Tools to design proteins, predict structure win 2024 chemistry Nobel | Explained Premium

Nobel Prize in Chemistry: he arrangement of amino acids relative to one another determines which function a particular protein will serve. Which is why, understanding the shapes of proteins is the key to understanding how life works.

The story so far: The 2024 Nobel Prize for chemistry was jointly awarded to David Baker for his research in the field of computational protein design and to Demis Hassabis and John M. Jumper for their work in protein structure prediction. The Swedish Academy of Royal Sciences announced the winners on October 9.

The chemistry prize concerns two areas in the field of protein research: design and structure.

All life (as we know it) requires proteins and all proteins are made of amino acids. While there are many types of amino acids in nature, only 20 of them in different combinations make up all the proteins in the human body and in most life-forms.

Amino acids are found in tissues — like muscles, skin, hair — that provide structural support, serve as catalysts for biochemical reactions, transport molecules like oxygen across biological membranes, control muscle contraction which lets us move and walk and makes our heart beat, and regulate cell communication that allow different functions to occur efficiently.

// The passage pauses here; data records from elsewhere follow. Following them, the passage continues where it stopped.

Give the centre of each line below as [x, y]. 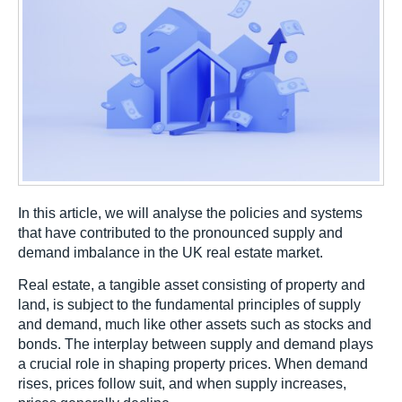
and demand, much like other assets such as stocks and [195, 325]
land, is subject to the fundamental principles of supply [189, 305]
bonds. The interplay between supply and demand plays [196, 345]
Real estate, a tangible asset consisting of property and [192, 285]
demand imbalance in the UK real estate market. [170, 252]
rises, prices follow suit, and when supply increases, [182, 384]
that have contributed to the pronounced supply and [180, 232]
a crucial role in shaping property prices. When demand [193, 364]
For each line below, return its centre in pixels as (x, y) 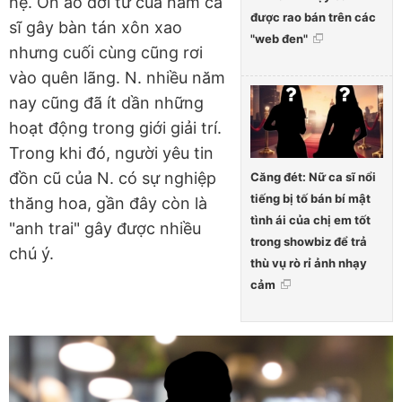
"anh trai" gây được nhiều (105, 228)
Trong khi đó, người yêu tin (111, 153)
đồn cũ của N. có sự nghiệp (113, 178)
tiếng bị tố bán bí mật (310, 199)
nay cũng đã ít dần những (106, 102)
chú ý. (31, 253)
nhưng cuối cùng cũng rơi (106, 52)
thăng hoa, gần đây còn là (108, 203)

The arrangement of amino acids relative to one another determines which function a particular protein will serve. Understanding the 3D shapes of proteins is thus key. Scientists have spent decades trying to decode this. In 1962, University of Cambridge researchers John Kendrew and Max Perutz won the chemistry Nobel Prize for elucidating the first 3D models of haemoglobin and myoglobin (both proteins) using X-ray crystallography. In 1961, Christian Anfinsen found that a protein’s 3D structure is governed by the sequence of amino acids in the protein, and he won the 1972 chemistry prize.

One notable breakthrough arrived in 1969, when scientists found that a protein doesn’t try to bend into different shapes before settling into its final one. Instead it somehow knows the shape it needs to get to and gets there very quickly. The mysterious nature of this ‘knowledge’ of the protein is called the protein-folding problem.

By the late 2010s, scientists had worked out the structures of around 1.7 lakh proteins — a large number yet still small compared to the roughly 200 million proteins in nature. This situation changed drastically around 2018.